His hands wrapped around my shoulders, dropped until my hands were in his. “There’s a good chance you’ll hate the next few hours, but please trust me.” He led me to the back of the truck, where he shrugged into the backpack, four snowshoes now partially wedged under the bungee laces.
Apparently there was nothing for me to carry. If I’d been feeling myself, I might have protested, but at the moment, fairness and pulling my own weight were low on my list of concerns.
Corbin picked up two pairs of hiking poles that had sat in a pile on the bumper. He unscrewed the bottom of one and telescoped out the pole, handed it to me, then repeated with the second one. His poles, however, he left collapsed.
“Where are we going?”
Electric blue-green eyes patiently turned my way. “For a walk.” Like it was obvious.
“To where?”
Instead of answering, he strode off, following a snowy path that was nearly invisible to me.
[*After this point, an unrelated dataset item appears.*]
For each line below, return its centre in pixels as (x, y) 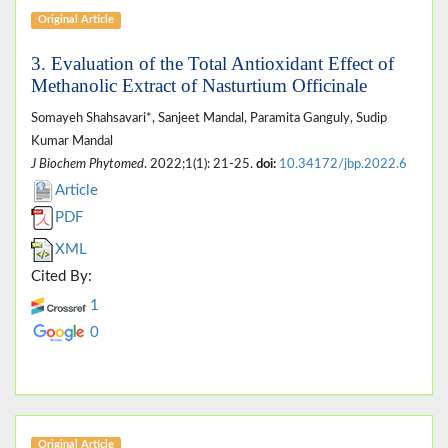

“You’re right. I do hate this,” I muttered. It didn’t take fifteen steps before I was fucking over the whole thing. I hadn’t eaten enough in the last few days, and I felt as depleted as if I’d just gotten over the flu. And Corbin moved like he intended to shatter a world record.
“Corbin!” His name flew out of my mouth in a cloudy puff. A crow cawed nearby.
He kept walking.
I jammed my hiking poles into a snowdrift and crossed my arms. “Hey!” But Corbin kept going.
“Heading back,” I said. When he didn’t even slow down, I abandoned the poles and doubled back to the SUV. It was locked, of course. Because heaven forbid I sit out this pointless excursion.
I waited a few minutes for Corbin to return for me. When he didn’t, I cursed him loudly and thoroughly. Minutes ticked by, and my light shivering turned to chattering teeth. So those were my choices: freeze or trudge through wilderness.
I stomped back onto the trail, snatching up my poles as I passed them.
All the fury I’d felt at my situation, at the weight that I now bore, was funneled into Corbin. If I had never met him, none of this would have happened.
None of the good, either. I would still be working all the time, picking up random guys for a fast, often unsatisfying, screw.